What I find so beautiful about this idea is that it’s what I call a “jiu jitsu solution.” Jiu jitsu is said to turn the enemy’s strength against him. I call something a jiu jitsu solution if it takes the underlying problem and uses it as the basis of the solution as Bernie did here. With more processors, there’s less need for the expensive shoulder-tapping that is required if there’s only a few processors.
This improved dispatching approach is called reduced preemption. It was extremely effective when it was introduced, and today’s systems of 10 or more processors couldn’t even run without it. It was introduced in MVS V3.1, which was said to have a performance delta of minus-3 percent to plus-12 percent compared to the previous version of MVS. I was asked at the time, “How much of that 12 percent is due to reduced preemption?” My answer was, “15 of that 12. Reduced preemption improves performance by 15 percent on a six-way processor, but other changes cost 3 percent. That is where the plus-12 percent comes from. Reduced preemption does not help a uniprocessor so that’s where the minus-3 percent comes from.”
This was just one of many bumps in the road that MVS has had to get over to maintain its position as the OS that Western Civilization runs on. As time permits and spirit moves, I will try to give the inside story of some of the more interesting ones.
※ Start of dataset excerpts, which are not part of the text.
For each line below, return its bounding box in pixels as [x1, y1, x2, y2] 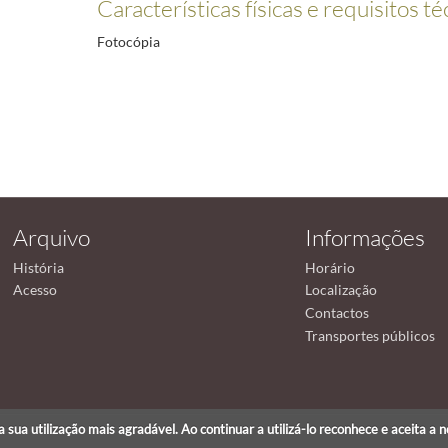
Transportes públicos [305, 326, 435, 344]
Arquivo [12, 223, 90, 251]
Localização [305, 281, 377, 299]
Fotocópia [97, 33, 161, 51]
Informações [305, 223, 425, 251]
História [12, 258, 64, 276]
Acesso [12, 281, 57, 299]
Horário [305, 258, 355, 276]
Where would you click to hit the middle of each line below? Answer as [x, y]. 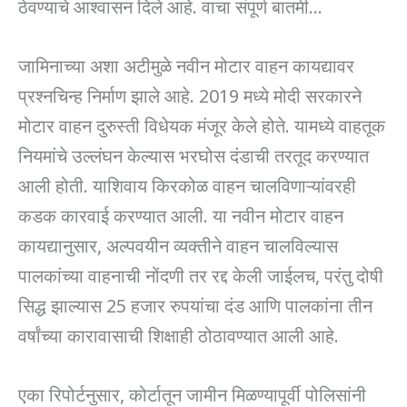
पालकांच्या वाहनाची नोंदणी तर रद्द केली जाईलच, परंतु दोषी [201, 274]
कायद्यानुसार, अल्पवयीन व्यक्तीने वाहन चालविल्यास [178, 244]
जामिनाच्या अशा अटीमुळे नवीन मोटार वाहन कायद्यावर [186, 64]
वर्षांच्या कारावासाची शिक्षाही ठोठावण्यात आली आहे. [179, 334]
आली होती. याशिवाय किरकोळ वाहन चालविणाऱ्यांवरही [187, 184]
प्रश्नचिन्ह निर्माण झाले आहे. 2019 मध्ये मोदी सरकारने [190, 94]
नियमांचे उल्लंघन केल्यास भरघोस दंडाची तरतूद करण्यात [194, 154]
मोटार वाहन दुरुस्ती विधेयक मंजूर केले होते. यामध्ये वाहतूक [202, 124]
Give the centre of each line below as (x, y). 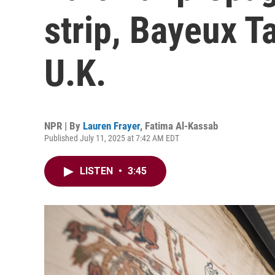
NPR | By (64, 126)
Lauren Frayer (111, 126)
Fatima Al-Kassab (181, 126)
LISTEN (98, 171)
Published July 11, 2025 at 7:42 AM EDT (112, 138)
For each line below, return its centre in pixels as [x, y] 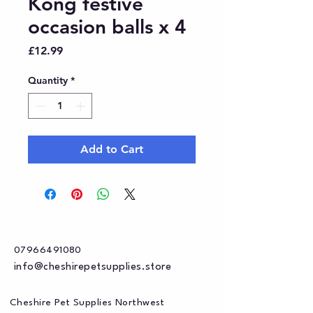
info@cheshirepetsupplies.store [93, 268]
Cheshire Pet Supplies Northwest [87, 303]
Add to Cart [112, 150]
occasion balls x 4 [107, 27]
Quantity [48, 81]
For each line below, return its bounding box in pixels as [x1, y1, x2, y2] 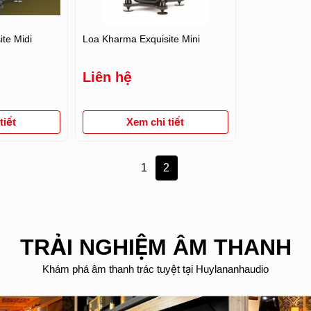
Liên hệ [82, 69, 132, 85]
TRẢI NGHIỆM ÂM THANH [19, 234, 292, 260]
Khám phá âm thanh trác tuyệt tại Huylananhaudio [42, 262, 269, 275]
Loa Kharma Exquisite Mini [82, 33, 200, 44]
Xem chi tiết [126, 115, 185, 128]
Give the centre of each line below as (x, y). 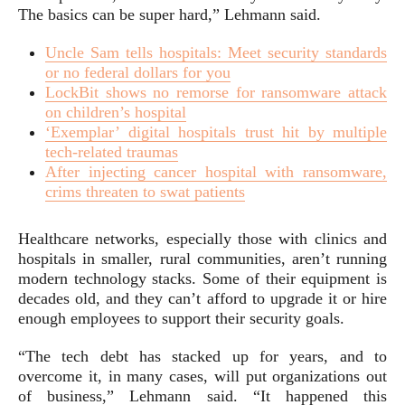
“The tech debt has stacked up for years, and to (202, 356)
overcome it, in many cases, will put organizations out (202, 376)
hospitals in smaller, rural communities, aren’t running (202, 259)
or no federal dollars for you (138, 72)
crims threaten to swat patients (145, 192)
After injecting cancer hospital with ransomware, (216, 172)
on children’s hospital (116, 112)
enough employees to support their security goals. (181, 318)

Bob Rogers worked on mainframe system software for 43 years at IBM before retiring as a Distinguished Engineer in 2012. He started with IBM as a computer operator in 1969. After receiving a B.A. in mathematics from Marist College two years later, he became a computer programmer at the IBM Poughkeepsie Programming Center, where he worked on the OS/360 OS. Rogers continued to work on mainframe OS development for his entire career at IBM. He contributed to the transitions to XA-370 and ESA/370, and was lead software designer for the transition to the 64-bit z/Architecture. More recently, he implemented the support for single z/OS images with more than 16 CPUs and was a lead designer of the z/OS support for the zAAP and zIIP specialty engines. He has been a popular and frequent speaker at SHARE for many years.